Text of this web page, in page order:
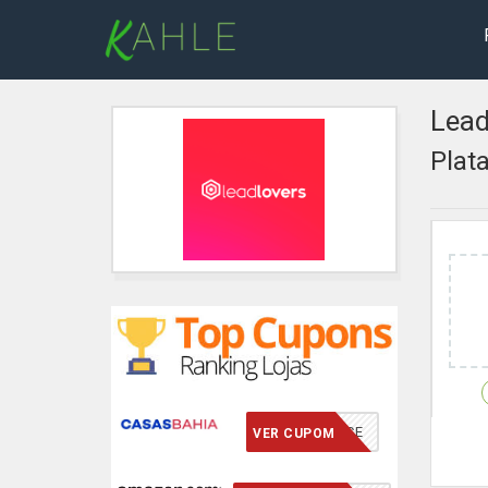
VCMERECE
VER CUPOM
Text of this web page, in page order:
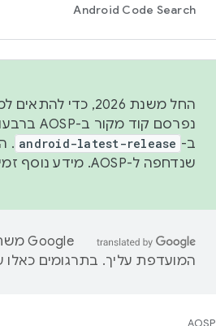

_ _ _ _ _ _ _

# [Your goal]
Every line above goes into the copy unchanged; the pictures do not.

# [Output of the task]
Text of this web page, in page order:
VCMERECE
VER CUPOM
Text of this web page, in page order:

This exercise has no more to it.